Pursuant to the existing foreign investment administrative regime, foreign-owned equity investment enterprises are deemed as foreign investors, and the investments that they make in China are deemed as foreign-invested enterprises, which require prior approvals from MOFCOM.

After the New Rules take effect, foreign-invested equity investment enterprises will no longer need to apply for prior approvals from MOFCOM when they make investments in sectors outside the negative list. It is expected that the investment structure for foreign-invested equity investment enterprises will be further simplified and streamlined.

4. Impact on investments by USD and RMB parallel funds in China

Under the existing foreign investment regime, it usually takes a long time for MOFCOM to approve foreign investments, and there is also a certain degree of uncertainty. Due to this reason, international funds and onshore RMB funds often find it hard to make and exit an investment at the same time. Moreover, investee enterprises are also required to assist in submitting various supporting documents to MOFCOM, and ongoing approvals will be required for future changes after investee companies become foreign-invested enterprises. Therefore, in practice, many domestic enterprises are unwilling to accept investments from international funds. After the New Rules take effect, fund managers managing both international funds and onshore RMB funds may find it easier to structure and make parallel investments which will make such parallel arrangement more acceptable by onshore and offshore investors.

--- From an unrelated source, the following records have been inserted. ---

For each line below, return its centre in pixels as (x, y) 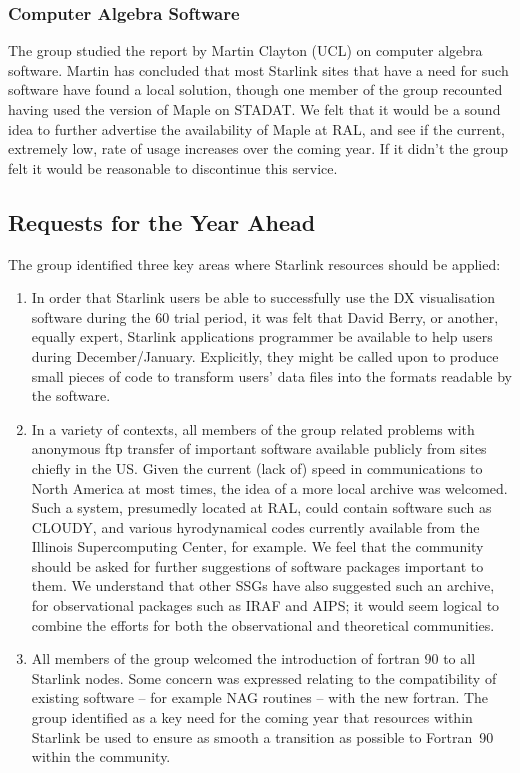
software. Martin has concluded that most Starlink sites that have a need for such (258, 69)
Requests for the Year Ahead (162, 221)
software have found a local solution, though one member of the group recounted (255, 89)
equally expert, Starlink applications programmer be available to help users (262, 336)
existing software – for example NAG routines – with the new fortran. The (260, 697)
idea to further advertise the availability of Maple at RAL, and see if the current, (256, 128)
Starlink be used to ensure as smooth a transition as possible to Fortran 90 (262, 736)
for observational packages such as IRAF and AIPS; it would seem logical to (265, 605)
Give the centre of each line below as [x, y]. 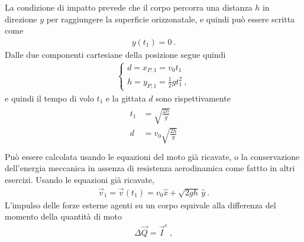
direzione [21, 19]
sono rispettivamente [193, 98]
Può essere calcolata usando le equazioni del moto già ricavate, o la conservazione [152, 156]
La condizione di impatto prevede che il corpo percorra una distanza [129, 7]
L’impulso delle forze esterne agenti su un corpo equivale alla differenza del [140, 205]
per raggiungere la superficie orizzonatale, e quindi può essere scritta [171, 19]
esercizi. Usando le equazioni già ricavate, [80, 179]
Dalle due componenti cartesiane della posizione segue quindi [115, 54]
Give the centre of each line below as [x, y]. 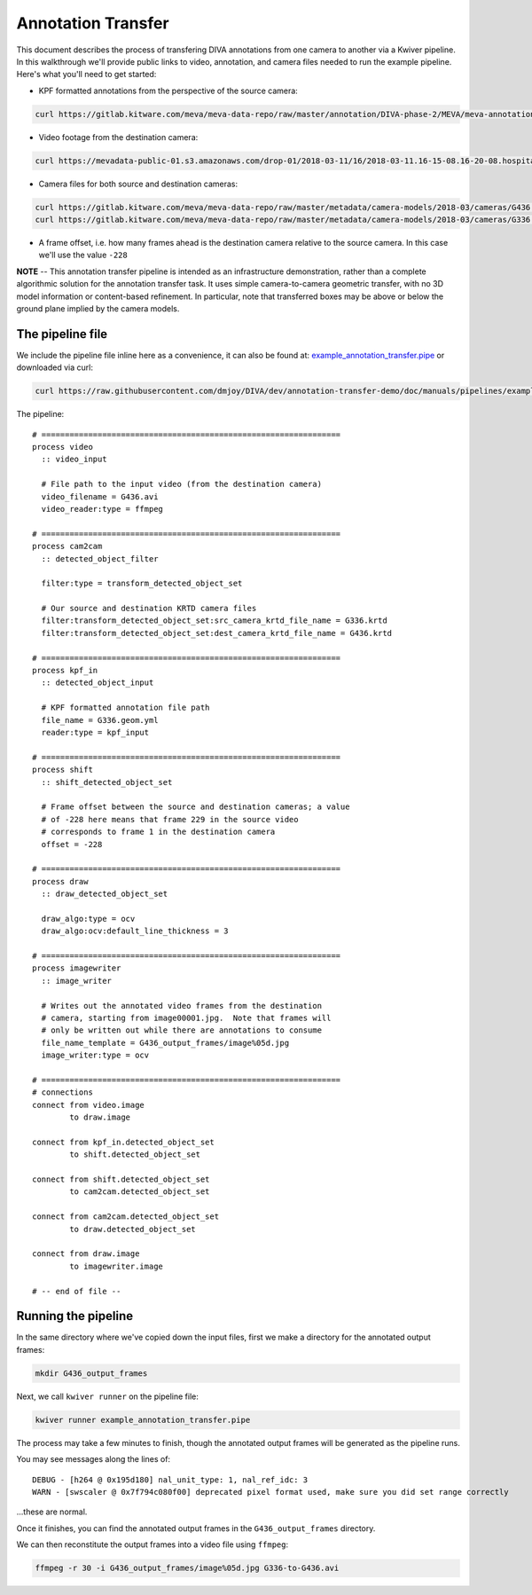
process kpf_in [65, 671]
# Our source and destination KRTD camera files [149, 609]
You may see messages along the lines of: [94, 1459]
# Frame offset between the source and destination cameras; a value [196, 807]
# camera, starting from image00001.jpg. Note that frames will [186, 1017]
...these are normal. [52, 1512]
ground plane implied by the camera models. [98, 308]
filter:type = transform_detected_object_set [142, 584]
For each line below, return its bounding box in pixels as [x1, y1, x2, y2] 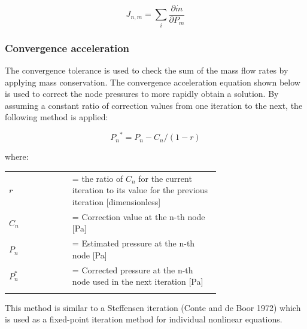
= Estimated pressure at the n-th [72, 237, 195, 249]
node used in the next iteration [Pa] [72, 275, 203, 288]
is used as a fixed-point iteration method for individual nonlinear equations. [5, 313, 282, 325]
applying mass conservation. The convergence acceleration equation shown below [5, 75, 300, 88]
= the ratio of [72, 172, 123, 184]
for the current [138, 172, 192, 184]
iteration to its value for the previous [72, 184, 208, 196]
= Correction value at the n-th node [72, 210, 205, 223]
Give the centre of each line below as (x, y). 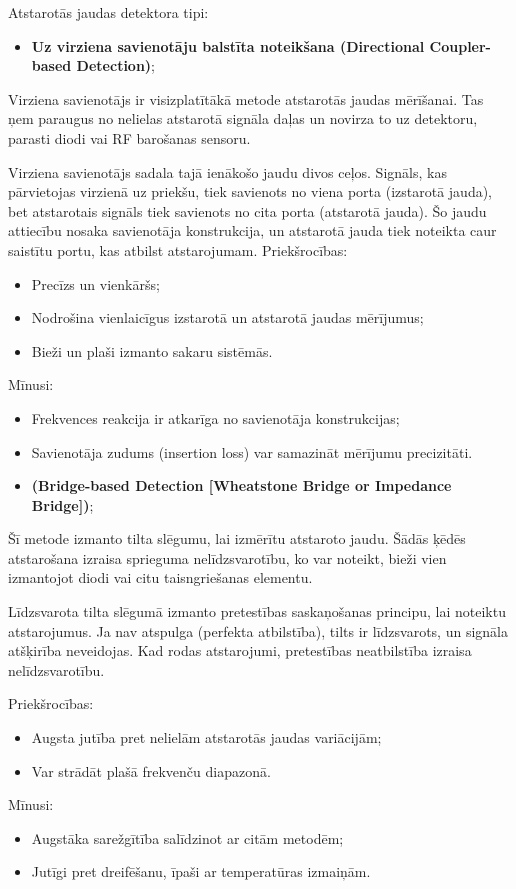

5. Uncertainty and prospects for the New Rules

Despite the fact that the New Rules will greatly simplify the administrative procedure for international funds in their investments in China, it is still uncertain how it will be implemented in practice. The existing foreign investment legal regime is fairly complicated which involves a number of authorities (such as the State Administration of Foreign Exchange, Industry and Commerce Bureau, etc.) to collaborate with each other. To be consistent with the changes brought about by the New Rules, the existing foreign investment regulations and rules will be subject to amendments. Apart from amending regulations and rules, what is more important is how the various local authorities in China will interpret the New Rules in practice. Nevertheless, taken as a whole, we believe the New Rules certainly is a ground-breaking reform since the implementation of the foreign investment laws in the PRC decades ago. The New Rules will usher in a new era for international investors (including international funds) for their investments in China.